▸ **Aim of the exercise**
From the data below, return the exact lines starting at the line containing "about hurricanes. I" and ending at the line containing "Главная (87, 171, 136, 188)", both included, and nothing else.

▸ **Records to use**
===============

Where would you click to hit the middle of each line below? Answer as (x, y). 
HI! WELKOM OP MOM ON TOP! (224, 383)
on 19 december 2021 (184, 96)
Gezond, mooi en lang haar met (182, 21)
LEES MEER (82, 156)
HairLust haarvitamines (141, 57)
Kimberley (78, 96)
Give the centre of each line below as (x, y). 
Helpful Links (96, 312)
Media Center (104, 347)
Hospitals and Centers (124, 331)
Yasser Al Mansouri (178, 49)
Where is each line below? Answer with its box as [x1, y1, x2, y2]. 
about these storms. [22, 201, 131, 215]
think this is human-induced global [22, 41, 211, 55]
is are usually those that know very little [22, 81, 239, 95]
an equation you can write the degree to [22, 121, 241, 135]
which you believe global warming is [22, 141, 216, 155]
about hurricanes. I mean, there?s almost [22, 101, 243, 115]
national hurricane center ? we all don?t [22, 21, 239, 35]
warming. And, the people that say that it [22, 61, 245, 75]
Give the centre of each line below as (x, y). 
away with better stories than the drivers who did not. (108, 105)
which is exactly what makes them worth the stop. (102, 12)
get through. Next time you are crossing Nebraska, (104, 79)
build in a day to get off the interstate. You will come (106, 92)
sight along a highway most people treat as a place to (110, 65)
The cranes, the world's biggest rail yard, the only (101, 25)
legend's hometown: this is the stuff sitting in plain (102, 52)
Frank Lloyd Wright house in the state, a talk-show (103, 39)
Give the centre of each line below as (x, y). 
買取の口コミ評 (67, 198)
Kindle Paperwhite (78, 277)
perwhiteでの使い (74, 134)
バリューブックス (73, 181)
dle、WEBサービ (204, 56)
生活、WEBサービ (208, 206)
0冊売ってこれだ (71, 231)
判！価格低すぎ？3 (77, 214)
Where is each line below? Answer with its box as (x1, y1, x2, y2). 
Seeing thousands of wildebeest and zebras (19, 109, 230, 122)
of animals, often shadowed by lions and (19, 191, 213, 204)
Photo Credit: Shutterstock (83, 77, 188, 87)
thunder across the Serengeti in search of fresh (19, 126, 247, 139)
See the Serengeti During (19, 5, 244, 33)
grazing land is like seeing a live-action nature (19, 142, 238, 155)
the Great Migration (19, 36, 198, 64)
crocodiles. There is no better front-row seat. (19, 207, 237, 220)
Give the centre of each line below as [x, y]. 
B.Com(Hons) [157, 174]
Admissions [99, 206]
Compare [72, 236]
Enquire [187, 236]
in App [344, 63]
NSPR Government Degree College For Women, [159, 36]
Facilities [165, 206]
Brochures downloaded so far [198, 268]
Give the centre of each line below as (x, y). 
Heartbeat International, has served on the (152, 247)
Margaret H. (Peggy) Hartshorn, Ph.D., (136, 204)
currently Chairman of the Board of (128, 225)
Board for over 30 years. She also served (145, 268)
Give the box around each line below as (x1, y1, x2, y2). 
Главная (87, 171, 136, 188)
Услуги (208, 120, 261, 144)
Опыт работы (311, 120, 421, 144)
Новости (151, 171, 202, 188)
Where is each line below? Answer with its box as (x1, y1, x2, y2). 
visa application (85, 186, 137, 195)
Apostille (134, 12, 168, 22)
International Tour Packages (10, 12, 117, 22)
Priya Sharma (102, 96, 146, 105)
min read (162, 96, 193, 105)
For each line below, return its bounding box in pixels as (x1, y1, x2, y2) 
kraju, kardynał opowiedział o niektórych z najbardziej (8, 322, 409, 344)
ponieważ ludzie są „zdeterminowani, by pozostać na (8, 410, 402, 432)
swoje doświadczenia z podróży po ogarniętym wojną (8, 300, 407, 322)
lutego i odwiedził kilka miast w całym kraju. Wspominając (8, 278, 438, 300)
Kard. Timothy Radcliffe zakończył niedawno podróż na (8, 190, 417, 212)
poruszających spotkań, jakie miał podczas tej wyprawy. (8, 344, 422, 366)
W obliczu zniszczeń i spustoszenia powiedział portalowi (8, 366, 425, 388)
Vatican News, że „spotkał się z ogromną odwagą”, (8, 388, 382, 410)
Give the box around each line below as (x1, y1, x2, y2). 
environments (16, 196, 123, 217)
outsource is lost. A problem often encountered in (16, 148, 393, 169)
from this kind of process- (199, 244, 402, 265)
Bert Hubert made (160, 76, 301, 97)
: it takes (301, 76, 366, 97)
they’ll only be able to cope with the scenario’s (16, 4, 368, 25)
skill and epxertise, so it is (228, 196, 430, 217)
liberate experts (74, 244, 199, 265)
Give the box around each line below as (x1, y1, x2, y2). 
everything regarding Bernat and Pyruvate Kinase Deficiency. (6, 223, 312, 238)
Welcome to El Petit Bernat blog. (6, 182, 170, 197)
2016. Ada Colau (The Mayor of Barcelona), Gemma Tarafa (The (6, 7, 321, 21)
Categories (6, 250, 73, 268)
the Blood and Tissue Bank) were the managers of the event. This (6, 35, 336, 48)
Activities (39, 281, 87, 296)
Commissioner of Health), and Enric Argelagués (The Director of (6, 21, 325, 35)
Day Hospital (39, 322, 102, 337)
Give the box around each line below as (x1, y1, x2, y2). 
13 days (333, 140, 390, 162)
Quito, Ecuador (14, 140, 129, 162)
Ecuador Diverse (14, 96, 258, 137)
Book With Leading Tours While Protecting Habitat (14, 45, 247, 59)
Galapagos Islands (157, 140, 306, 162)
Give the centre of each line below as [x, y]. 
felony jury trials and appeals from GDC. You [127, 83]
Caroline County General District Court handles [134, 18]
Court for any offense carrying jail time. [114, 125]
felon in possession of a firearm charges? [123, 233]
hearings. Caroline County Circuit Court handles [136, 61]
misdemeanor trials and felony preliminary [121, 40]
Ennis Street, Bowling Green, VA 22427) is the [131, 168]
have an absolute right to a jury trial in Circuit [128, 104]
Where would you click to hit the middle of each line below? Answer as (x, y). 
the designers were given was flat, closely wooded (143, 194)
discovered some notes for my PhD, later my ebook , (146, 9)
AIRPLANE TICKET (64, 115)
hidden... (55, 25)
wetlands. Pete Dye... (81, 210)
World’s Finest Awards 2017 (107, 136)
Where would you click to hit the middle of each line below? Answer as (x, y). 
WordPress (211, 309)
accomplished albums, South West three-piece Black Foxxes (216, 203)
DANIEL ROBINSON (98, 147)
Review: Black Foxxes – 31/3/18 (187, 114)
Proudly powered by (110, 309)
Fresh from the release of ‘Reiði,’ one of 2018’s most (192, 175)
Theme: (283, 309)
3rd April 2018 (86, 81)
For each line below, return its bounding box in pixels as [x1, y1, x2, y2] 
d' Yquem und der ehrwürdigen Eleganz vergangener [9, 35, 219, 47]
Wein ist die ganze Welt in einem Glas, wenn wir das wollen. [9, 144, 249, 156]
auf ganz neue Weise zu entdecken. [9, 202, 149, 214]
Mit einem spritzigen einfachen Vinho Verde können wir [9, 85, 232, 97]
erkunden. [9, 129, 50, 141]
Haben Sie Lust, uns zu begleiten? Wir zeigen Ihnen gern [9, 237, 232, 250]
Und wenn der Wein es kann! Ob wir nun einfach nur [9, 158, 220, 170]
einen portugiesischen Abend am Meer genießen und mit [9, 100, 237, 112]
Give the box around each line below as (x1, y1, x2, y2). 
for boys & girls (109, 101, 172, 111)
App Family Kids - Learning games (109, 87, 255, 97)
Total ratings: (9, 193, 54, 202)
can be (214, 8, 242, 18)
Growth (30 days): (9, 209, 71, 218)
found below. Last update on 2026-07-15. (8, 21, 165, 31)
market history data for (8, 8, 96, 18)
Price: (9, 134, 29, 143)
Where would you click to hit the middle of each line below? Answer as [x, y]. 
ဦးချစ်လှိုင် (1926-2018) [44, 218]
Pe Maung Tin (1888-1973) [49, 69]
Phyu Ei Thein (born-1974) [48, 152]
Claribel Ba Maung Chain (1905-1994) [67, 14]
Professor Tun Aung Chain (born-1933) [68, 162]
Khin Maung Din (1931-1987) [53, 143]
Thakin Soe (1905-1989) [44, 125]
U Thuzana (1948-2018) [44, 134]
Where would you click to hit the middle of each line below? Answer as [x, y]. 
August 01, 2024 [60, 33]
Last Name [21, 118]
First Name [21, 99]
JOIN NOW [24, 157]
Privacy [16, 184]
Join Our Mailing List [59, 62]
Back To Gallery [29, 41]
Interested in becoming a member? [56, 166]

===============

▸ **Your response**
about hurricanes. I mean, there?s almost [22, 101, 243, 115]
national hurricane center ? we all don?t [22, 21, 239, 35]
warming. And, the people that say that it [22, 61, 245, 75]
Give the centre of each line below as (x, y). 
away with better stories than the drivers who did not. (108, 105)
which is exactly what makes them worth the stop. (102, 12)
get through. Next time you are crossing Nebraska, (104, 79)
build in a day to get off the interstate. You will come (106, 92)
sight along a highway most people treat as a place to (110, 65)
The cranes, the world's biggest rail yard, the only (101, 25)
legend's hometown: this is the stuff sitting in plain (102, 52)
Frank Lloyd Wright house in the state, a talk-show (103, 39)
Give the centre of each line below as (x, y). 
買取の口コミ評 (67, 198)
Kindle Paperwhite (78, 277)
perwhiteでの使い (74, 134)
バリューブックス (73, 181)
dle、WEBサービ (204, 56)
生活、WEBサービ (208, 206)
0冊売ってこれだ (71, 231)
判！価格低すぎ？3 (77, 214)
Where is each line below? Answer with its box as (x1, y1, x2, y2). 
Seeing thousands of wildebeest and zebras (19, 109, 230, 122)
of animals, often shadowed by lions and (19, 191, 213, 204)
Photo Credit: Shutterstock (83, 77, 188, 87)
thunder across the Serengeti in search of fresh (19, 126, 247, 139)
See the Serengeti During (19, 5, 244, 33)
grazing land is like seeing a live-action nature (19, 142, 238, 155)
the Great Migration (19, 36, 198, 64)
crocodiles. There is no better front-row seat. (19, 207, 237, 220)
Give the centre of each line below as [x, y]. 
B.Com(Hons) [157, 174]
Admissions [99, 206]
Compare [72, 236]
Enquire [187, 236]
in App [344, 63]
NSPR Government Degree College For Women, [159, 36]
Facilities [165, 206]
Brochures downloaded so far [198, 268]
Give the centre of each line below as (x, y). 
Heartbeat International, has served on the (152, 247)
Margaret H. (Peggy) Hartshorn, Ph.D., (136, 204)
currently Chairman of the Board of (128, 225)
Board for over 30 years. She also served (145, 268)
Give the box around each line below as (x1, y1, x2, y2). 
Главная (87, 171, 136, 188)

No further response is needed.